August 28, 2000 -- Just as a person looking into a mirror and seeing a dirty face will try to clean up, an elephant studying its reflection will try to rub smudges off its forehead with its trunk.

The basic finding that elephants recognize themselves in the mirror is a startling one for scientists who had long assumed that only humans and a few higher apes were smart enough to achieve "self-recognition." Many behavioral researchers consider that ability to be a hallmark of complex intelligence.

"Actually, one of the reasons I did the study was that I got tired of hearing people say that only humans and chimps do this, only humans and chimps do that," said Patricia Simonet, an assistant professor of psychology at the University of Nevada in Reno. "Elephants are so smart -- I was sure they could do it."

Simonet presented her finding at last week's international conference on Animal Intelligence and Social Complexity.

"I was absolutely intrigued by the study," said Katharine Payne, a biology professor at Cornell University, who studies sonar communications between elephants. "Elephants are just surprising all of us."

It's been 30 years since researchers seriously began using mirrors as a way to test animals' intelligence, notably whether they had a sense of "self" versus other. Human infants, in fact, seem somewhat confused by mirror images until about the age of 18 months, leading development psychologists to suggest very young babies tend to see themselves and their mothers as part of the same unit.

The basic test is simple: A scientist paints spots on an animal's face and then allows it to see its reflection in a mirror. If the animal recognizes itself, it tries to clean itself, while watching the face in the mirror.

Chimpanzees and gorillas are astonishingly good at this. Many smart monkeys are not. Rhesus macaques, a species of Asian monkey that can play computer games, tend to look behind the mirror for the rest of that strange, spotty animal.

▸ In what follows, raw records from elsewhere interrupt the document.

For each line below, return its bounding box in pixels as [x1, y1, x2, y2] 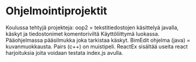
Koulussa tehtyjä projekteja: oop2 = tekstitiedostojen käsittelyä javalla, [5, 24, 179, 31]
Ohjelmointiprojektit [5, 4, 107, 18]
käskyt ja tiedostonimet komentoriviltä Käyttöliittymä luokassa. [5, 30, 160, 37]
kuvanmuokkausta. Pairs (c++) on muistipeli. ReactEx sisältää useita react [5, 43, 188, 50]
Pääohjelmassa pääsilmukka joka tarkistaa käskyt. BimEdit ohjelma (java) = [5, 36, 191, 44]
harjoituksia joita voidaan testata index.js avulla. [5, 49, 123, 56]

Simonet did her study with two Asian elephants -- 45-year-old Bertha and eight-year-old Angel -- both performers at a Las Vegas casino. For about two weeks, she simply put up a large mirror in the elephants' barn so that they could get used to it and their images. Then, with the help of the elephants' trainer, she painted large white blotches on their foreheads, cheeks and hips.

Bertha almost immediately began scrubbing at her marked forehead with her trunk. She then backed up, noticed her stained hip in the mirror, and began trying to clean as well.

But when Angel tried to look at herself, an unexpected problem arose. The older elephant, it seems, loved looking at herself in the mirror and wouldn't share.

"It was funny," Simonet said, saying she now plans to expand the study to a larger group of elephants. "She would share anything else with the baby. She let her have all the toys. But the mirror -- it was hers."